The assault group comprised an under-strength company.  It could be understood as a forlorn hope party (plainly, an understrength company could not capture a settlement the size of Blahodatne which is more properly a battalion objective).  The use of forlorn hope parties has been widespread in the Russian war in Ukraine.  The (unlucky) group attempts to make as much yardage as possible before casualties and general attrition bring the assault to a standstill. A reserve group then replaces the assault group.  The task of this second group is to dig trenches, defend against counter-attacks, and consolidate ground gained.  The following day, the drill is repeated.  In the case of the assault group at Blahodatne the mission was to achieve ‘break in’ and gain a foothold in the south of the village.

The assault group comprised:

  • 3 x T-72B3 tanks (from 104th Separate Tank Battalion (104 отб) the organic tank battalion in 7th Guards Air Assault Division);
  • 7 x BMD-2.

The number of paratroopers in the assault group, judging from the number of BMD-2s, was two platoons and 40-odd soldiers. The reserve used to secure the captured line comprised as many as 80 soldiers.

The reader should be aware 108th Air Assault Regiment was re-equipped with a battalion set of BMD-4Ms in March 2020.  The fact that the paratroopers were now operating the 1980s-era BMD-2 suggests the entire set (41 vehicles) was lost in the six months between February and August.
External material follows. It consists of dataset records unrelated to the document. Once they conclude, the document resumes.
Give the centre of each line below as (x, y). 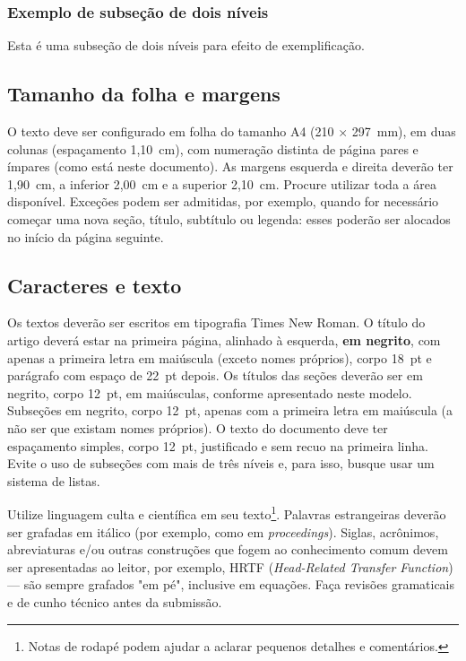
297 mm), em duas (404, 131)
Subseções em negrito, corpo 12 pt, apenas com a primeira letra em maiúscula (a (230, 410)
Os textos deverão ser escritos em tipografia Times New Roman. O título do (216, 322)
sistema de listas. (54, 480)
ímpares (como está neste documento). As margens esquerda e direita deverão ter (230, 166)
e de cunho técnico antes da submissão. (115, 601)
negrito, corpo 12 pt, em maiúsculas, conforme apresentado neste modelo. (210, 392)
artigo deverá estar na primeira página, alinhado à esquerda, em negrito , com (224, 339)
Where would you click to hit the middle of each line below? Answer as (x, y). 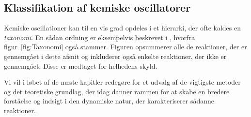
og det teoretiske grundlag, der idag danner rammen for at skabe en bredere (117, 91)
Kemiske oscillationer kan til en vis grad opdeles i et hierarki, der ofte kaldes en (123, 28)
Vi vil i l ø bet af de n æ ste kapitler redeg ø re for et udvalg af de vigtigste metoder (122, 82)
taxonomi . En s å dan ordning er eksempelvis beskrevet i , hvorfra (100, 37)
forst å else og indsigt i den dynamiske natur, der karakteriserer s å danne (109, 101)
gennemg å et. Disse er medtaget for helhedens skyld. (81, 66)
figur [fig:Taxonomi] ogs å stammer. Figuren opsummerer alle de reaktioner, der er (125, 47)
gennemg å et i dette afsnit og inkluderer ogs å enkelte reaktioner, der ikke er (115, 56)
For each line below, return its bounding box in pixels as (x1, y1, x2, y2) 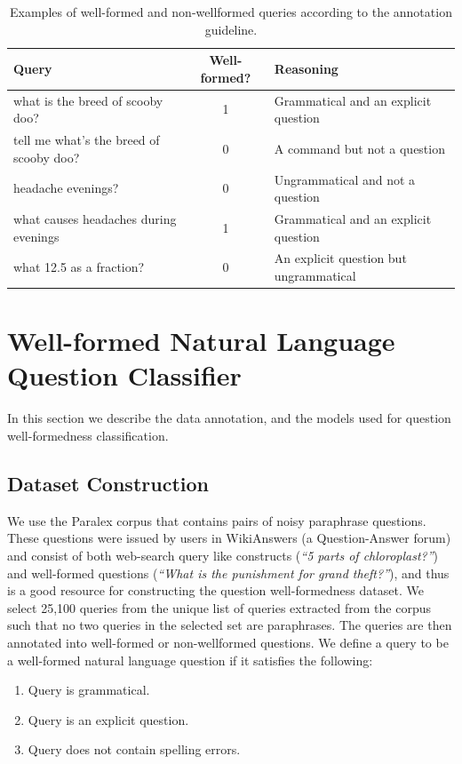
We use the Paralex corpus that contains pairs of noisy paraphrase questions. (7, 511, 426, 529)
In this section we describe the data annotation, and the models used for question (7, 409, 451, 427)
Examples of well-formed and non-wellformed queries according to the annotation (10, 3, 452, 20)
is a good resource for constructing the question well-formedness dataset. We (7, 581, 424, 600)
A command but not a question (274, 139, 445, 157)
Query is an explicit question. (28, 710, 189, 728)
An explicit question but (274, 249, 407, 267)
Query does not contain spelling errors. (28, 740, 241, 759)
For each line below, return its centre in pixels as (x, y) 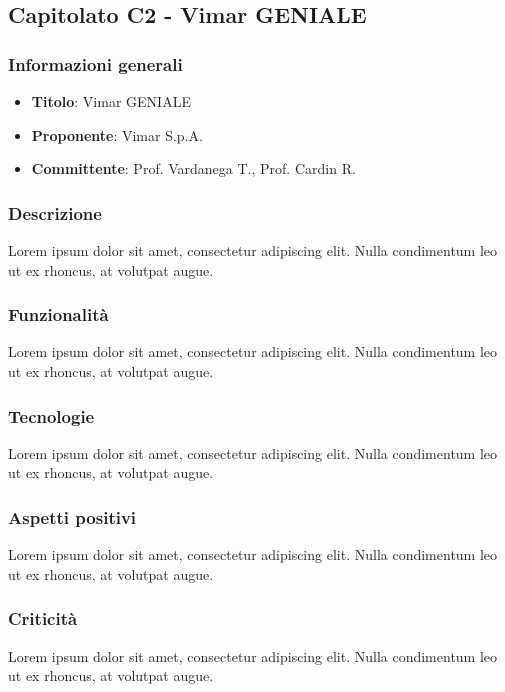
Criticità (43, 618)
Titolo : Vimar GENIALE (111, 101)
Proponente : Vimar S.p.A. (117, 134)
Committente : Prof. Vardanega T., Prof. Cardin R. (193, 168)
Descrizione (55, 212)
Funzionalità (58, 314)
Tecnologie (51, 415)
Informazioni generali (95, 63)
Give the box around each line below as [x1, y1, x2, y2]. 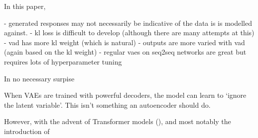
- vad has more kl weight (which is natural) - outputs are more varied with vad [4, 37, 245, 47]
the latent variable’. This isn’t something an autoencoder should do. [4, 99, 211, 110]
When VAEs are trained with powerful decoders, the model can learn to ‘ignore [4, 90, 247, 100]
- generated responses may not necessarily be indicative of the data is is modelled [4, 17, 252, 28]
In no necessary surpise [4, 73, 75, 83]
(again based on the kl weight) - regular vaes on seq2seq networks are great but [4, 47, 247, 57]
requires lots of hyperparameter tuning [4, 56, 122, 67]
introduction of [4, 126, 50, 136]
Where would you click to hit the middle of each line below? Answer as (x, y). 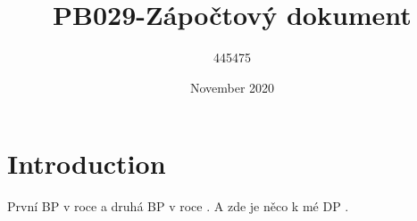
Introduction (87, 164)
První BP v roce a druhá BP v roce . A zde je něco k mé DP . (178, 206)
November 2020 (232, 87)
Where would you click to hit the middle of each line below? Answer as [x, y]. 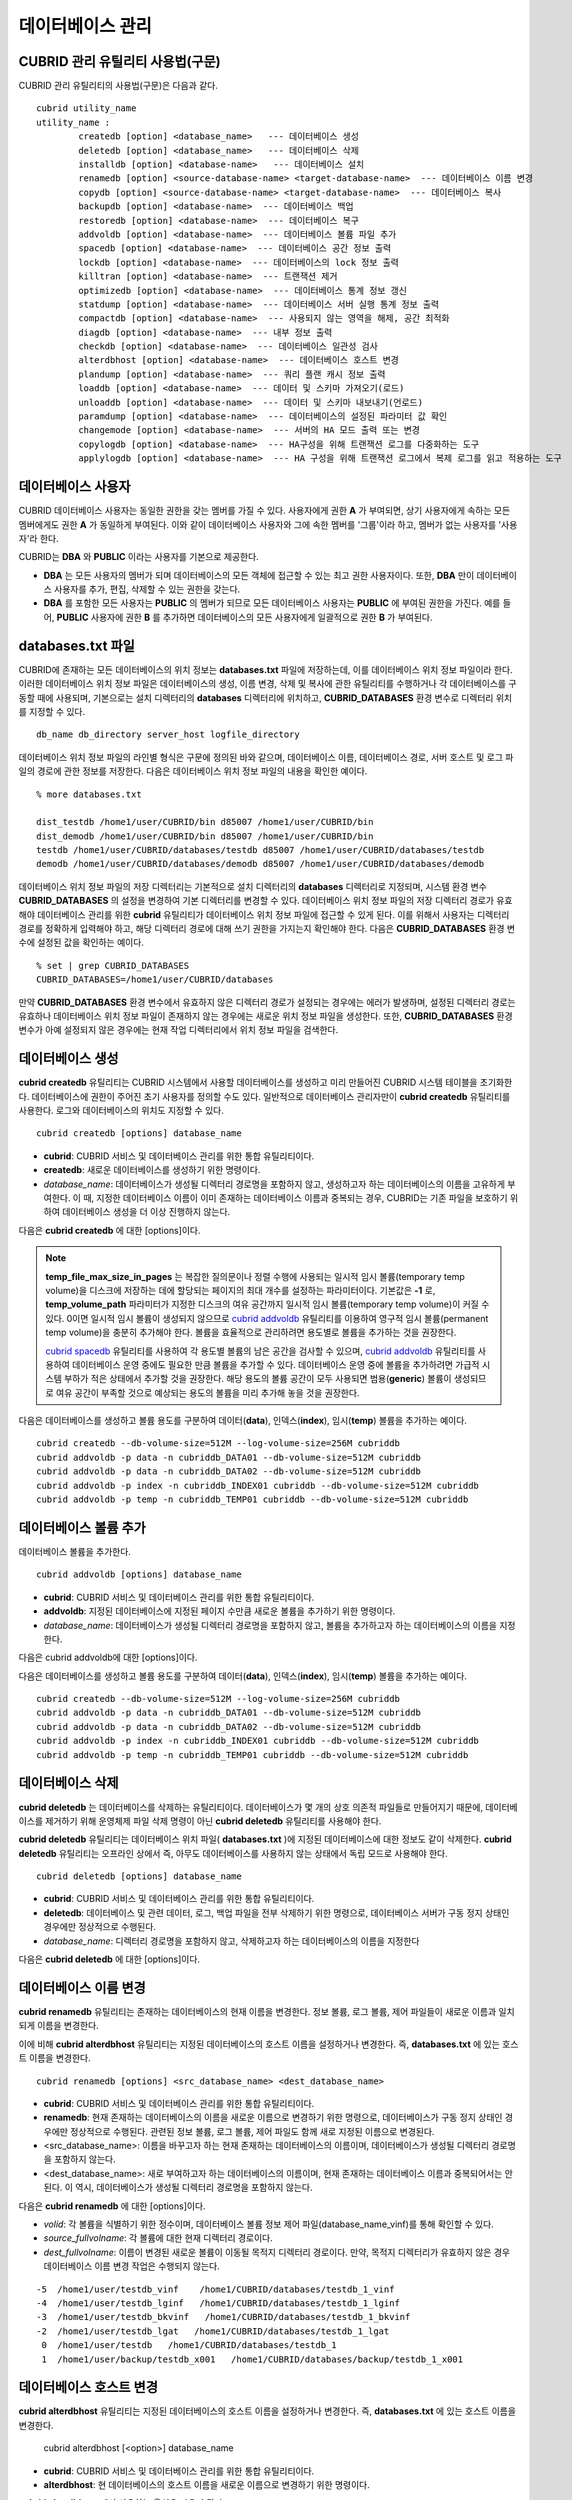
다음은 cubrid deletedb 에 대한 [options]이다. [109, 1959]
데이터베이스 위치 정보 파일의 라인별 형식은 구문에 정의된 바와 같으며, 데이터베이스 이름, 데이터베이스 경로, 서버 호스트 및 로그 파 [266, 757]
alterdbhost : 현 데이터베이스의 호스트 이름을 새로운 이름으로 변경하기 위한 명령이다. [206, 2485]
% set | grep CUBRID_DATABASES [113, 965]
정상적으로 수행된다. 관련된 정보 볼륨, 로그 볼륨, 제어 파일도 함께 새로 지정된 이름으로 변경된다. [252, 2131]
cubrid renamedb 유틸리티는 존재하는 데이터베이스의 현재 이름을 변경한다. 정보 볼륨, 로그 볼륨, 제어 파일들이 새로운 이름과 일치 [266, 2011]
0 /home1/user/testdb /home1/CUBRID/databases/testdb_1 [189, 2345]
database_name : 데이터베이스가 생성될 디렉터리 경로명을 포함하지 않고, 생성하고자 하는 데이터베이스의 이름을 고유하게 [274, 1184]
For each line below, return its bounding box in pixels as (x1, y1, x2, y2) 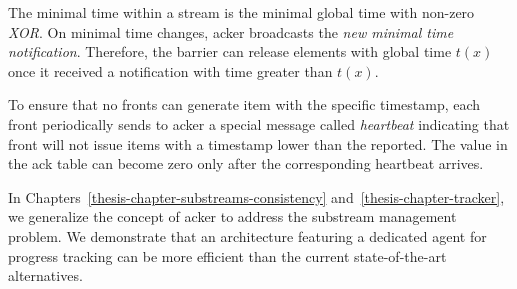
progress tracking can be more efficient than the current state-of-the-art (8, 245, 447, 266)
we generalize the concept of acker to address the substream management (8, 206, 457, 227)
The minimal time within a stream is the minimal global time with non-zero (8, 2, 475, 22)
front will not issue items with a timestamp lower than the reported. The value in (8, 133, 508, 154)
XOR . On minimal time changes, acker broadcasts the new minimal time (8, 21, 454, 42)
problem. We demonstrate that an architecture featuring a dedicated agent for (8, 225, 487, 246)
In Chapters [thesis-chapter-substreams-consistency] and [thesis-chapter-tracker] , (8, 186, 505, 207)
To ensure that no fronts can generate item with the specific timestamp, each (8, 94, 481, 115)
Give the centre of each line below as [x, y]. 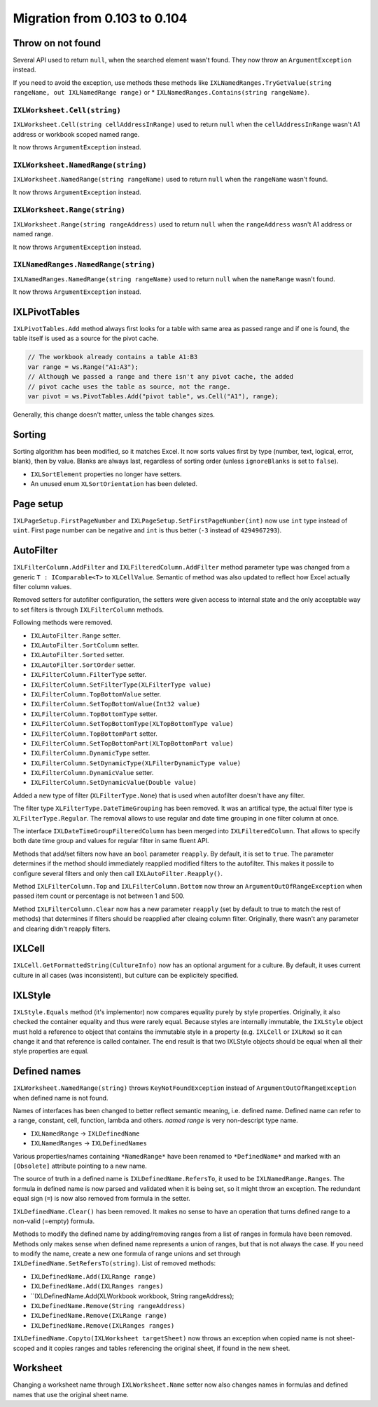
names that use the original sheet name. [71, 1394]
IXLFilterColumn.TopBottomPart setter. [94, 734]
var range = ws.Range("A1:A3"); [83, 367]
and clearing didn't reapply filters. [62, 929]
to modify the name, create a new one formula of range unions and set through [127, 1254]
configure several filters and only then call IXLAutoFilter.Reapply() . [118, 873]
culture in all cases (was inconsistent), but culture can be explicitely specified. [126, 975]
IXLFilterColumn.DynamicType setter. [90, 753]
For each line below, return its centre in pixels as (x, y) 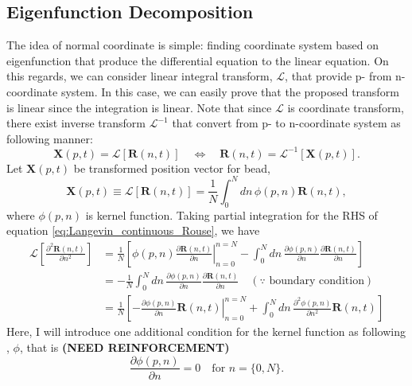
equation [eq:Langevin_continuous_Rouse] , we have (133, 230)
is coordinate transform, (346, 107)
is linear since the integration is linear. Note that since (139, 107)
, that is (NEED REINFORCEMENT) (124, 347)
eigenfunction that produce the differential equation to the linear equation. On (198, 60)
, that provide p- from (338, 76)
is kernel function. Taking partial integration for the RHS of (231, 214)
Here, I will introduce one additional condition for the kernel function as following (206, 331)
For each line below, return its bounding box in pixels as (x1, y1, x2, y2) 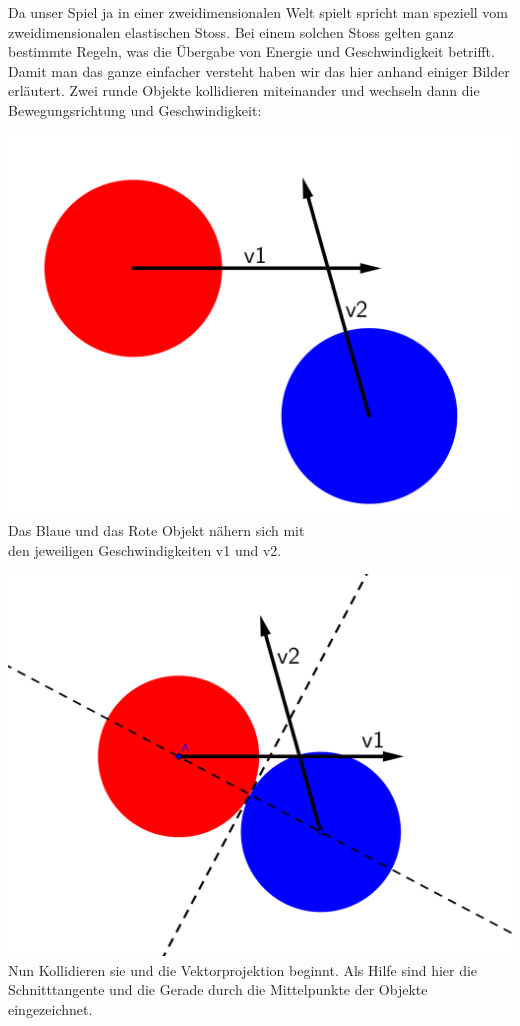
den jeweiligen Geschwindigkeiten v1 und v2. (8, 539, 282, 560)
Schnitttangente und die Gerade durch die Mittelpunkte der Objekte (8, 979, 428, 1000)
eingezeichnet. (8, 999, 93, 1019)
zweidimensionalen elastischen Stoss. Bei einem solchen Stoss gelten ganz (8, 21, 454, 42)
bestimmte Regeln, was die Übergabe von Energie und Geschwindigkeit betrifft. (8, 41, 495, 62)
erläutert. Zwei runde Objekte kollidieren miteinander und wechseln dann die (8, 80, 480, 101)
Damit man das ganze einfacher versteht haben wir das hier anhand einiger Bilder (8, 60, 510, 81)
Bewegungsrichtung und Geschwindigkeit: (8, 99, 262, 120)
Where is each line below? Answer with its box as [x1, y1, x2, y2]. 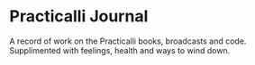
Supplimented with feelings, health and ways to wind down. [9, 45, 231, 55]
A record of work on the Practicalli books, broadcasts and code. [9, 36, 247, 46]
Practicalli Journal [9, 6, 149, 27]
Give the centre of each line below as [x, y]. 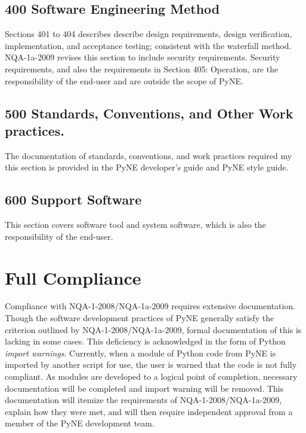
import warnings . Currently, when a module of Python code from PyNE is [140, 353]
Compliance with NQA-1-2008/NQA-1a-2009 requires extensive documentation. [150, 306]
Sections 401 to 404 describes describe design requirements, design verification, [149, 34]
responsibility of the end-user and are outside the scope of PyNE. [124, 80]
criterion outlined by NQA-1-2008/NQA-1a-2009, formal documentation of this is [153, 329]
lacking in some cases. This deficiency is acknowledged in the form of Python [145, 341]
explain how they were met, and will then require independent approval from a [149, 411]
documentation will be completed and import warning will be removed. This [144, 388]

Without hyperbole, this would be a disastrous loss.  BMD-4M is a modern AFV with modern sensors, fire control system and stabilised 100mm gun.  BMD-2, as would be expected for a vehicle of this vintage, has none of these features.

The second important point relates to communications.  The T-72B3s would be equipped with digital, encrypted R-168 Aqueduct radios procured in the noughties.  The BMD-2s would be fitted with analogue, unencrypted Soviet-era R-123M radios.  All call signs in the assault group would therefore communicate at the lowest common technological denominator – on unencrypted, analogue, short range VHF with effective ranges of 2.5 – 3 kilometres.  It is possible the assault group was unable to communicate with any other call sign outside the assault group, including the reserve group waiting to replace the exhausted troops at the end of the day.  This is a reason why orders include detailed, sequential timings.  In the absence of adequate communications all call signs in an operation need to know where they need to be and when they need to be there.  The potential for confusions and failures are self-evident.

Observations on the assault

The assault was not led in by a reconnaissance force.  It is uncertain whether there was any reconnaissance at all.  As previously described, there was no artillery support after the fire plan lifted. The lack of artillery forward observers; the described inadequacies of tactical communications; and ‘old-fashioned’ fire control practices mean an infantry company cannot conduct dynamic or ‘on call’ offensive support. The  Russian Army also lacks necessary ground-to-air communications and tactical air control parties, in Western-NATO nomenclature.  There was therefore no support from tactical bombers (the Su-25 Grach ‘Rook’) or attack helicopters (the Ka-52 ‘Alligator’). The lack of ground-to-air communications and poor coordination, in fact, has led to fratricidal downings of attack helicopters.  There was no engineer support. There was no battlefield ambulance. There was no coordination with flanking units or flanking actions.  There was no surprise, deception or use of smoke to cover the assault group.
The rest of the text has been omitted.